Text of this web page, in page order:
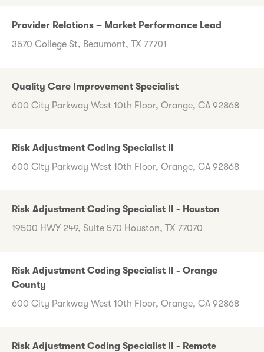
Provider Relations – Market Performance Lead
3570 College St, Beaumont, TX 77701
Quality Care Improvement Specialist
600 City Parkway West 10th Floor, Orange, CA 92868
Risk Adjustment Coding Specialist II
600 City Parkway West 10th Floor, Orange, CA 92868
Risk Adjustment Coding Specialist II - Houston
19500 HWY 249, Suite 570 Houston, TX 77070
Risk Adjustment Coding Specialist II - Orange
County
600 City Parkway West 10th Floor, Orange, CA 92868
Risk Adjustment Coding Specialist II - Remote
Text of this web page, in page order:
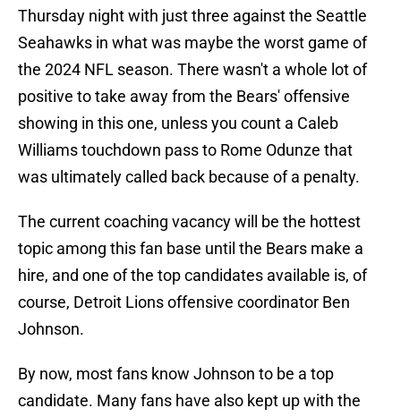
Thursday night with just three against the Seattle
Seahawks in what was maybe the worst game of
the 2024 NFL season. There wasn't a whole lot of
positive to take away from the Bears' offensive
showing in this one, unless you count a Caleb
Williams touchdown pass to Rome Odunze that
was ultimately called back because of a penalty.
The current coaching vacancy will be the hottest
topic among this fan base until the Bears make a
hire, and one of the top candidates available is, of
course, Detroit Lions offensive coordinator Ben
Johnson.
By now, most fans know Johnson to be a top
candidate. Many fans have also kept up with the
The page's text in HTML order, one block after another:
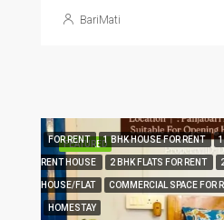
BariMati
FEATURED
FOR RENT 1 BHK HOUSE FOR RENT
RENT HOUSE 2 BHK FLATS FOR RENT
HOUSE/FLAT COMMERCIAL SPACE FOR
HOMESTAY
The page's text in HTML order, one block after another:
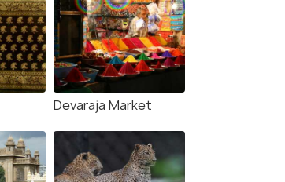
Devaraja Market
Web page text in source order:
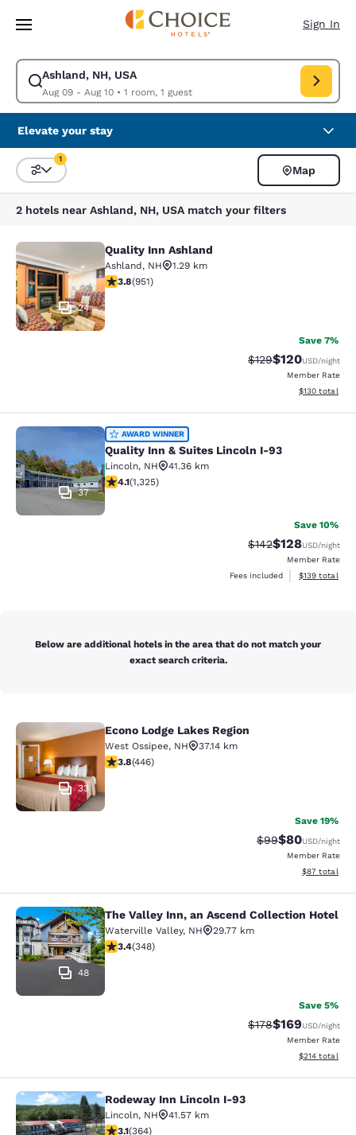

++++++

Your instructions: Every line above is to be duplicated exactly; no picture should be carried over.

Output of the exercise:
Text of this web page, in page order:
Provider Relations – Market Performance Lead
3570 College St, Beaumont, TX 77701
Quality Care Improvement Specialist
600 City Parkway West 10th Floor, Orange, CA 92868
Risk Adjustment Coding Specialist II
600 City Parkway West 10th Floor, Orange, CA 92868
Risk Adjustment Coding Specialist II - Houston
19500 HWY 249, Suite 570 Houston, TX 77070
Risk Adjustment Coding Specialist II - Orange
County
600 City Parkway West 10th Floor, Orange, CA 92868
Risk Adjustment Coding Specialist II - Remote
Text of this web page, in page order:
Thursday night with just three against the Seattle
Seahawks in what was maybe the worst game of
the 2024 NFL season. There wasn't a whole lot of
positive to take away from the Bears' offensive
showing in this one, unless you count a Caleb
Williams touchdown pass to Rome Odunze that
was ultimately called back because of a penalty.
The current coaching vacancy will be the hottest
topic among this fan base until the Bears make a
hire, and one of the top candidates available is, of
course, Detroit Lions offensive coordinator Ben
Johnson.
By now, most fans know Johnson to be a top
candidate. Many fans have also kept up with the
The page's text in HTML order, one block after another:
BariMati
FEATURED
FOR RENT 1 BHK HOUSE FOR RENT
RENT HOUSE 2 BHK FLATS FOR RENT
HOUSE/FLAT COMMERCIAL SPACE FOR
HOMESTAY
The page's text in HTML order, one block after another:
Devaraja Market
Web page text in source order:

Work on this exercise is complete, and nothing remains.